Select features according to the k highest scores.
Read more in the :ref:`User Guide <univariate_feature_selection>`.
Parameters ---------- score_func : callable Function taking two arrays X and y, and returning a pair of arrays (scores, pvalues) or a single array with scores. Default is f_classif (see below 'See also'). The default function only works with classification tasks.
.. versionadded:: 0.18
k : int or 'all', optional, default=10 Number of top features to select. The 'all' option bypasses selection, for use in a parameter search.
Attributes ---------- scores_ : array-like of shape (n_features,) Scores of features.
pvalues_ : array-like of shape (n_features,) p-values of feature scores, None if `score_func` returned only scores.

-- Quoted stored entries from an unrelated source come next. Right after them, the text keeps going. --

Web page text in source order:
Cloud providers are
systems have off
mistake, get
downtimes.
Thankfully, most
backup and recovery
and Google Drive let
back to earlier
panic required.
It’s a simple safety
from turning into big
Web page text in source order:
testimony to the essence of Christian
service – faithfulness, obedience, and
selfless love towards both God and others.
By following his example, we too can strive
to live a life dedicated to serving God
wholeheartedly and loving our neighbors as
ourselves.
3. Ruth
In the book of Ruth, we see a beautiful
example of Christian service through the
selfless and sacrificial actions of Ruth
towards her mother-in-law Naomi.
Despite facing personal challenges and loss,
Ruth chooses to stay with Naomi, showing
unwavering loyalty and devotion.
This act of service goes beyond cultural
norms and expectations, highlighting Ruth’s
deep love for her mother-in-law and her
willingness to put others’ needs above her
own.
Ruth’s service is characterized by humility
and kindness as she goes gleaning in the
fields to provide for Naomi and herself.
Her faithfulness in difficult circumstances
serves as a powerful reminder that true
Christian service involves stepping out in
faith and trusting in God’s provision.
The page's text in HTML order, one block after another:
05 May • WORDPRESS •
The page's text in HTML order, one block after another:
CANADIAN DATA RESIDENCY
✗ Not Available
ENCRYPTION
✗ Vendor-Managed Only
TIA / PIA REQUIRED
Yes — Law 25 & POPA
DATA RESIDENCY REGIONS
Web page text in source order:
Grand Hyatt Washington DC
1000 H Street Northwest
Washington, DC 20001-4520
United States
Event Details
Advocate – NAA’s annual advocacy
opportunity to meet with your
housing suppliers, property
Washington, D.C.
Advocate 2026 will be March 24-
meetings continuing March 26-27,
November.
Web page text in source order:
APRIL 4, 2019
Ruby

Examples -------- >>> from sklearn.datasets import load_digits >>> from sklearn.feature_selection import SelectKBest, chi2 >>> X, y = load_digits(return_X_y=True) >>> X.shape (1797, 64) >>> X_new = SelectKBest(chi2, k=20).fit_transform(X, y) >>> X_new.shape (1797, 20)
Notes ----- Ties between features with equal scores will be broken in an unspecified way.
See also -------- f_classif: ANOVA F-value between label/feature for classification tasks. mutual_info_classif: Mutual information for a discrete target. chi2: Chi-squared stats of non-negative features for classification tasks. f_regression: F-value between label/feature for regression tasks. mutual_info_regression: Mutual information for a continuous target. SelectPercentile: Select features based on percentile of the highest scores. SelectFpr: Select features based on a false positive rate test. SelectFdr: Select features based on an estimated false discovery rate. SelectFwe: Select features based on family-wise error rate. GenericUnivariateSelect: Univariate feature selector with configurable mode.